Give every line of the records exactly, please, from the first up to and including the one containing "- Tipos de servicio".

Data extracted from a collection
⁂
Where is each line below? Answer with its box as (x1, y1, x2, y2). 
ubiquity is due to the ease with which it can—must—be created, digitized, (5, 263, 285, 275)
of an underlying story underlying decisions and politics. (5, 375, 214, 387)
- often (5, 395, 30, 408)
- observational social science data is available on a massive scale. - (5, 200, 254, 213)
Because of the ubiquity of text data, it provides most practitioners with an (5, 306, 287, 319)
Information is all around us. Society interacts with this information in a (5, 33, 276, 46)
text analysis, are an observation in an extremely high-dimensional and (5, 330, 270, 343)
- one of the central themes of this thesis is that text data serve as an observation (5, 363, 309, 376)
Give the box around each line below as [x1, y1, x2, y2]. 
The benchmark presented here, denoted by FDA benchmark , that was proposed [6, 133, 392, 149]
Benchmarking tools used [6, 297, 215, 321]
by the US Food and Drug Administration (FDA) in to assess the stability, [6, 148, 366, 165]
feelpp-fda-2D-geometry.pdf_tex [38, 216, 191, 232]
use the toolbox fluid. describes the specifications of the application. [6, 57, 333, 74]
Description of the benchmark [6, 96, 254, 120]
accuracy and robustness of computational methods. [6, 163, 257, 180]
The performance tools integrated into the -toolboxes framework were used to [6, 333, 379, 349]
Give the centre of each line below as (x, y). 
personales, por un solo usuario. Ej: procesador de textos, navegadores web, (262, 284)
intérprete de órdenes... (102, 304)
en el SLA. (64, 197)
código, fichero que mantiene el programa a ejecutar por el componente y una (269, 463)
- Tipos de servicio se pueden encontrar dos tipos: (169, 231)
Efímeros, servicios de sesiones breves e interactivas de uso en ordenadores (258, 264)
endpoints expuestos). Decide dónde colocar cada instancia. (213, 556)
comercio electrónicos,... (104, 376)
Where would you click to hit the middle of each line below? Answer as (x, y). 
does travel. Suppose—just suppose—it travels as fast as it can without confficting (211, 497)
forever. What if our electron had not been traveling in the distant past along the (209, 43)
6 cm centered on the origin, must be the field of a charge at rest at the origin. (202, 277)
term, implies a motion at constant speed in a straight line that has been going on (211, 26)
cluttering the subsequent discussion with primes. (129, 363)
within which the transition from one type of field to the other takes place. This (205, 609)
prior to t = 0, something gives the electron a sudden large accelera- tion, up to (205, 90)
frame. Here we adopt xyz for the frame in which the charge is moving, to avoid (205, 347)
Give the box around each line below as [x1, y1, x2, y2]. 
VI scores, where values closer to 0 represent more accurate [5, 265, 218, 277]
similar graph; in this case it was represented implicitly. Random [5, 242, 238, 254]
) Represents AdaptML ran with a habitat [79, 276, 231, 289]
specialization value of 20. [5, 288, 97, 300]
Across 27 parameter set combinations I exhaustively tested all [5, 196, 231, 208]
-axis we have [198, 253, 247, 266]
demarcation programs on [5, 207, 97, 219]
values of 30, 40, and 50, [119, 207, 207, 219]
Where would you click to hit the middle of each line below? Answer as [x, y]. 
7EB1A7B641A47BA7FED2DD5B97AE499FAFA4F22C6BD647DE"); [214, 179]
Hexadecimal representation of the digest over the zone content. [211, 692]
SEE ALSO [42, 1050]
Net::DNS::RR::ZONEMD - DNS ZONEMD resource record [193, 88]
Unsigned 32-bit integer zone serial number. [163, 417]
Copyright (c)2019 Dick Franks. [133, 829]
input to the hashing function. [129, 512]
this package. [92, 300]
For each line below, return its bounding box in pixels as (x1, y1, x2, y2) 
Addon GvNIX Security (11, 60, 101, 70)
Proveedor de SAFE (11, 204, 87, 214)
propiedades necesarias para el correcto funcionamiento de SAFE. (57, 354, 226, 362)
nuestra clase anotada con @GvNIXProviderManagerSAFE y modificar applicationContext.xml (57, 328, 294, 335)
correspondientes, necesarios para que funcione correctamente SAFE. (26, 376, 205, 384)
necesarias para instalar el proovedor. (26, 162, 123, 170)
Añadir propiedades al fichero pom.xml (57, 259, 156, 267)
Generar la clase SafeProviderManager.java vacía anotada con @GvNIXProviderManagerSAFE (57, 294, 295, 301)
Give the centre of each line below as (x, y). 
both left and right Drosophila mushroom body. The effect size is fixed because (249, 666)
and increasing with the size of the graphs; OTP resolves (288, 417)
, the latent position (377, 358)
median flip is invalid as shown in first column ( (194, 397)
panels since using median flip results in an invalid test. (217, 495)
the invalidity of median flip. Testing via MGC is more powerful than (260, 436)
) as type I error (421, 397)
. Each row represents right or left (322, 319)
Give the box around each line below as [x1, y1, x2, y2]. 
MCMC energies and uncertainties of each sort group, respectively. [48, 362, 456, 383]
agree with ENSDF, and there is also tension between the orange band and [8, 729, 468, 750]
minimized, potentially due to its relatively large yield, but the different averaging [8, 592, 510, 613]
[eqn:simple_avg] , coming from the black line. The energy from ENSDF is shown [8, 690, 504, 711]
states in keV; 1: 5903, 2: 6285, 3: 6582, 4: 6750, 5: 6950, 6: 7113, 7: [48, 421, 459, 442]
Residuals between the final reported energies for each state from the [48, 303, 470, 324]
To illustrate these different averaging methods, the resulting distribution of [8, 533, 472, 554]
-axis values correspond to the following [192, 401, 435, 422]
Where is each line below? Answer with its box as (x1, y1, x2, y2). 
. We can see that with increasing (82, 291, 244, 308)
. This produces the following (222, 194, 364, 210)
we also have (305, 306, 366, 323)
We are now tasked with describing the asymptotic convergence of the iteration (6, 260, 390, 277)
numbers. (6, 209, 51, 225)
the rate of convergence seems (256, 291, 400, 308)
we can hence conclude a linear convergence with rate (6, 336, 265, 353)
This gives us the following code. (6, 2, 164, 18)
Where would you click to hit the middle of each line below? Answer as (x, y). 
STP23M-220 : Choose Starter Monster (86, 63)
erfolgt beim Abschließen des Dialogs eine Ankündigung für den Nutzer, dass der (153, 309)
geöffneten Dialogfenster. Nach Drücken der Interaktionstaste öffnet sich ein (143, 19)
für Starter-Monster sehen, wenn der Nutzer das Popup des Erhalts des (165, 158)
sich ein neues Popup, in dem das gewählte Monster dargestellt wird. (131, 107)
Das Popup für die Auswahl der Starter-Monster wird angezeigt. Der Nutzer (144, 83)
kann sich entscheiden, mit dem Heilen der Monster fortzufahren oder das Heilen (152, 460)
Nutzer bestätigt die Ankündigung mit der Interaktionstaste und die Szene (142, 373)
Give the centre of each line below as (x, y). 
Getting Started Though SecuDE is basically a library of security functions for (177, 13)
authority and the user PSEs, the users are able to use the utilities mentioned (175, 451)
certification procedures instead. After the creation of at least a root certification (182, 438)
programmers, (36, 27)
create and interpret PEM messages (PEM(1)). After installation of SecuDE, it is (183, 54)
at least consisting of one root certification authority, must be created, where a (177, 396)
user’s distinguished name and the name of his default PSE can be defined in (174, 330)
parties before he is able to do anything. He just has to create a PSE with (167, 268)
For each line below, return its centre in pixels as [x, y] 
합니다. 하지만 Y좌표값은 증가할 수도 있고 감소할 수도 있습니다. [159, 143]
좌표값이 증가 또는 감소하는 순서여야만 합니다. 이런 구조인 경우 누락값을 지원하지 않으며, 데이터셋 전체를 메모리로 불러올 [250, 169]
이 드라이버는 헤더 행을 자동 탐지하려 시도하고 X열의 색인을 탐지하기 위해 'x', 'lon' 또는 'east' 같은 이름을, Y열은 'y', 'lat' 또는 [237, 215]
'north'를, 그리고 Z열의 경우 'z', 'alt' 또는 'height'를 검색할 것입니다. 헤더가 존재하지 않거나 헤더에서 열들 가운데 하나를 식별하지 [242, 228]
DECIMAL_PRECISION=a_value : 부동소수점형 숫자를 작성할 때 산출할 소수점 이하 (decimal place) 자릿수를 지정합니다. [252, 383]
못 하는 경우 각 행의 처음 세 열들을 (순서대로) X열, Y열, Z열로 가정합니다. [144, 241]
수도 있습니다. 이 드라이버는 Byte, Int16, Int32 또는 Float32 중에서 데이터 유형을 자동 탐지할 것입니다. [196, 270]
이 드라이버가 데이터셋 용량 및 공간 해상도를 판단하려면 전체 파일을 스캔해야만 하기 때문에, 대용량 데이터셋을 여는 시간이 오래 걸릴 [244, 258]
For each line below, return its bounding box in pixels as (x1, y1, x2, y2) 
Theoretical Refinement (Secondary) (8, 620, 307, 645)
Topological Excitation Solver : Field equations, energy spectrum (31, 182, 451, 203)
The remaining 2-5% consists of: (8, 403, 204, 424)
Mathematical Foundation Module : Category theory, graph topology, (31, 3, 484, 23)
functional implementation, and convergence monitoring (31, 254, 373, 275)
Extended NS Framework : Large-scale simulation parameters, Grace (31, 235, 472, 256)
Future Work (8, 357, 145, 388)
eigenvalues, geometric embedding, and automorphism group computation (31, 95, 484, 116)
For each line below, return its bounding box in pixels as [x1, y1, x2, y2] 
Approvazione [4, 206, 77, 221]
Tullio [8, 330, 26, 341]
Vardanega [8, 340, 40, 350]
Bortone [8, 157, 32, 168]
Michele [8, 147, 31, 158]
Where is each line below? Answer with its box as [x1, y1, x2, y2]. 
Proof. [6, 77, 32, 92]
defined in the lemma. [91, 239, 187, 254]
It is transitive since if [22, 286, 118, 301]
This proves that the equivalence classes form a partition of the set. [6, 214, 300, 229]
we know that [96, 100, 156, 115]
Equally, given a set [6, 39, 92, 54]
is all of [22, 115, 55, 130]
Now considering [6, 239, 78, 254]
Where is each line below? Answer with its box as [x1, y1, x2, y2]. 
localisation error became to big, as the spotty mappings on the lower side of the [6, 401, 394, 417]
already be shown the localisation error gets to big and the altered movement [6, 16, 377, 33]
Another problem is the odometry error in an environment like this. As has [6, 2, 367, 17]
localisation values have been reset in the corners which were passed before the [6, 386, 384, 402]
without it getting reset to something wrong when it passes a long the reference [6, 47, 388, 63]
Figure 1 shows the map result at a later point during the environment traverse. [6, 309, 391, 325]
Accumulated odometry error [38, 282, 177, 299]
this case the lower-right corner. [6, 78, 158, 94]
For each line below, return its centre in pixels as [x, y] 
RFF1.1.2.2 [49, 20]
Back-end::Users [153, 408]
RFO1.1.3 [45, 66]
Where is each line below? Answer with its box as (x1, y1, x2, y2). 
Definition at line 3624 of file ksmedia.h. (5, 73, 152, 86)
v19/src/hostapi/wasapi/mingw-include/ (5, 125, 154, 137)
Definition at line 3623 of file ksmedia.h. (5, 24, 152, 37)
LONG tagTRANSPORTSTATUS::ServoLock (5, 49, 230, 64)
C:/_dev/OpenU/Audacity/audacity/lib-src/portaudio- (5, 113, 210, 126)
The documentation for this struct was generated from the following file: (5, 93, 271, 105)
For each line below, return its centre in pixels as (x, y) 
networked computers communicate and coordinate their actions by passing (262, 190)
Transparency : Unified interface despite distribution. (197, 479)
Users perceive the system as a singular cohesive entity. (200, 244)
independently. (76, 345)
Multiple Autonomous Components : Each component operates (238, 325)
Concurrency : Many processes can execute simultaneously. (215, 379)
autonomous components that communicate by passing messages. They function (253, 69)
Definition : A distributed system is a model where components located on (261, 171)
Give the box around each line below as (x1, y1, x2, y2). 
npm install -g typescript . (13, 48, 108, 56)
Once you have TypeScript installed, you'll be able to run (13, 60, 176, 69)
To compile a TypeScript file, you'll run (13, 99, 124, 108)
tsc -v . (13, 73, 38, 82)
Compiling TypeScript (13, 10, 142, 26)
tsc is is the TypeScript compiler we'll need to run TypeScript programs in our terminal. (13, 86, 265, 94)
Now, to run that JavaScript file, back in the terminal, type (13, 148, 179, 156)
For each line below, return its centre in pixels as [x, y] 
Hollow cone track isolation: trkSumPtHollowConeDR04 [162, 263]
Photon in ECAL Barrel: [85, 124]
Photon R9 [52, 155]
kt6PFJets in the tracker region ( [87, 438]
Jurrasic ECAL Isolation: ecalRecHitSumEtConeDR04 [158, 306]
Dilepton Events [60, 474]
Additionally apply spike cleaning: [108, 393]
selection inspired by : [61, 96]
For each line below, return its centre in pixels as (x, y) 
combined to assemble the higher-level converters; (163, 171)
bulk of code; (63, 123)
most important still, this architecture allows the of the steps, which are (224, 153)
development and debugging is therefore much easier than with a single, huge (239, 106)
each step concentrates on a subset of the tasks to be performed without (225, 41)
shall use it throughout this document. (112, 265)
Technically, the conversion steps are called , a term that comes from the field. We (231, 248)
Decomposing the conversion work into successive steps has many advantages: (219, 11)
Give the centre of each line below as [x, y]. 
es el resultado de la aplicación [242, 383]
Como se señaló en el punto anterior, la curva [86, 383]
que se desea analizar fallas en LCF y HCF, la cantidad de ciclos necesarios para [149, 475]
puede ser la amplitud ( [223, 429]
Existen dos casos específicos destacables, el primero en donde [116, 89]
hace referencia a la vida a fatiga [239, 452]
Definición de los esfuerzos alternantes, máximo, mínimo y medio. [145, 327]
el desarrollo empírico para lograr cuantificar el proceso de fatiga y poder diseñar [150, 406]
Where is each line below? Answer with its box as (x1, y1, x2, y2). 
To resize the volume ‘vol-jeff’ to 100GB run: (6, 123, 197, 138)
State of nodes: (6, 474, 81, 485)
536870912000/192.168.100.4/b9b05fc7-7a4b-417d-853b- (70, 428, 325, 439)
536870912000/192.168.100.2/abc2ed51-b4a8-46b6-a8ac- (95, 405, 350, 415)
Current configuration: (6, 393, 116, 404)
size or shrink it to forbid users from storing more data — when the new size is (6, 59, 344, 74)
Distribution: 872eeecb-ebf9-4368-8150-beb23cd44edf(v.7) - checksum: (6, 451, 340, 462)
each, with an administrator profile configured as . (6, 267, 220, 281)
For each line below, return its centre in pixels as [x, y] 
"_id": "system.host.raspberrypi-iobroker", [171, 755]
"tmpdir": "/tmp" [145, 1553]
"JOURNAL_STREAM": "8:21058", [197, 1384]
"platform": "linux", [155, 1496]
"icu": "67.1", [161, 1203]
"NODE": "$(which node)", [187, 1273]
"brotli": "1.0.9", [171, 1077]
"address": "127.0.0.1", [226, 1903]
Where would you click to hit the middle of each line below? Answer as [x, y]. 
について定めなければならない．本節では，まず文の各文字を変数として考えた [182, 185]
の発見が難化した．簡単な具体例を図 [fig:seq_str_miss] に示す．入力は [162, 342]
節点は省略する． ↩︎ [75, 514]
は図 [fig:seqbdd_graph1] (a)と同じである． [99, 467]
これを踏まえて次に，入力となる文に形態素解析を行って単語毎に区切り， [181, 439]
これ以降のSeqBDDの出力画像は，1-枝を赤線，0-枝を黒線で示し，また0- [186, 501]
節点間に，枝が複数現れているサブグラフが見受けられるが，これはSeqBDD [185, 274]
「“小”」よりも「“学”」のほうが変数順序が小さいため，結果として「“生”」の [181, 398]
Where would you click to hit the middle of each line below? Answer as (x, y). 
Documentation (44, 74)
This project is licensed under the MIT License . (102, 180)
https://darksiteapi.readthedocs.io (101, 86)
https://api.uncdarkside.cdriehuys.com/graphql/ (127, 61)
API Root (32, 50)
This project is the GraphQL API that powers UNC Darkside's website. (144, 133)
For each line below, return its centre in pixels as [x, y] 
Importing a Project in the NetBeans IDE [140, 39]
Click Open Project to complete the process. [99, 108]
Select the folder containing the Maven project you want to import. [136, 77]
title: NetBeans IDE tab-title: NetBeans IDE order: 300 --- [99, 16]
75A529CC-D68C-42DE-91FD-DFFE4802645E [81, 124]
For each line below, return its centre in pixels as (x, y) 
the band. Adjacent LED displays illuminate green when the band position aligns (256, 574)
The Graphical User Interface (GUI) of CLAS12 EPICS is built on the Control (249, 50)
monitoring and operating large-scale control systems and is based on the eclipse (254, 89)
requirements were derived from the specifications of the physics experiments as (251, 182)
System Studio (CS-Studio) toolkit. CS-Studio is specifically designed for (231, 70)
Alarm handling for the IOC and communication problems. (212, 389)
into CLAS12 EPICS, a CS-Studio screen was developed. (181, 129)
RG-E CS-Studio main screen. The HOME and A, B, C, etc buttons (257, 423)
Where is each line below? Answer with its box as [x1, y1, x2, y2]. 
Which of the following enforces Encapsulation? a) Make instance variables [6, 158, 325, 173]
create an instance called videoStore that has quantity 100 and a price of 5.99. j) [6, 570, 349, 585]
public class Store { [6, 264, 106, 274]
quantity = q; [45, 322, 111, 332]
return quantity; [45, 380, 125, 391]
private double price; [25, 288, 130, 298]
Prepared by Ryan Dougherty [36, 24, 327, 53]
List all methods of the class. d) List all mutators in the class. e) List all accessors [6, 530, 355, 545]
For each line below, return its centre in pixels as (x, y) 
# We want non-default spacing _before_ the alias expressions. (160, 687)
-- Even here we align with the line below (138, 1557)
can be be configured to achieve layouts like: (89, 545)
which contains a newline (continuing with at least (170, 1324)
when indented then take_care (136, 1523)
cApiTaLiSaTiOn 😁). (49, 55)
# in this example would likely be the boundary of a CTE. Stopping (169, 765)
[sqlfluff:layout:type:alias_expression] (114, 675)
⁂
Solution to this exercise:
Where is each line below? Answer with its box as (x1, y1, x2, y2). 
ubiquity is due to the ease with which it can—must—be created, digitized, (5, 263, 285, 275)
of an underlying story underlying decisions and politics. (5, 375, 214, 387)
- often (5, 395, 30, 408)
- observational social science data is available on a massive scale. - (5, 200, 254, 213)
Because of the ubiquity of text data, it provides most practitioners with an (5, 306, 287, 319)
Information is all around us. Society interacts with this information in a (5, 33, 276, 46)
text analysis, are an observation in an extremely high-dimensional and (5, 330, 270, 343)
- one of the central themes of this thesis is that text data serve as an observation (5, 363, 309, 376)
Give the box around each line below as [x1, y1, x2, y2]. 
The benchmark presented here, denoted by FDA benchmark , that was proposed [6, 133, 392, 149]
Benchmarking tools used [6, 297, 215, 321]
by the US Food and Drug Administration (FDA) in to assess the stability, [6, 148, 366, 165]
feelpp-fda-2D-geometry.pdf_tex [38, 216, 191, 232]
use the toolbox fluid. describes the specifications of the application. [6, 57, 333, 74]
Description of the benchmark [6, 96, 254, 120]
accuracy and robustness of computational methods. [6, 163, 257, 180]
The performance tools integrated into the -toolboxes framework were used to [6, 333, 379, 349]
Give the centre of each line below as (x, y). 
personales, por un solo usuario. Ej: procesador de textos, navegadores web, (262, 284)
intérprete de órdenes... (102, 304)
en el SLA. (64, 197)
código, fichero que mantiene el programa a ejecutar por el componente y una (269, 463)
- Tipos de servicio se pueden encontrar dos tipos: (169, 231)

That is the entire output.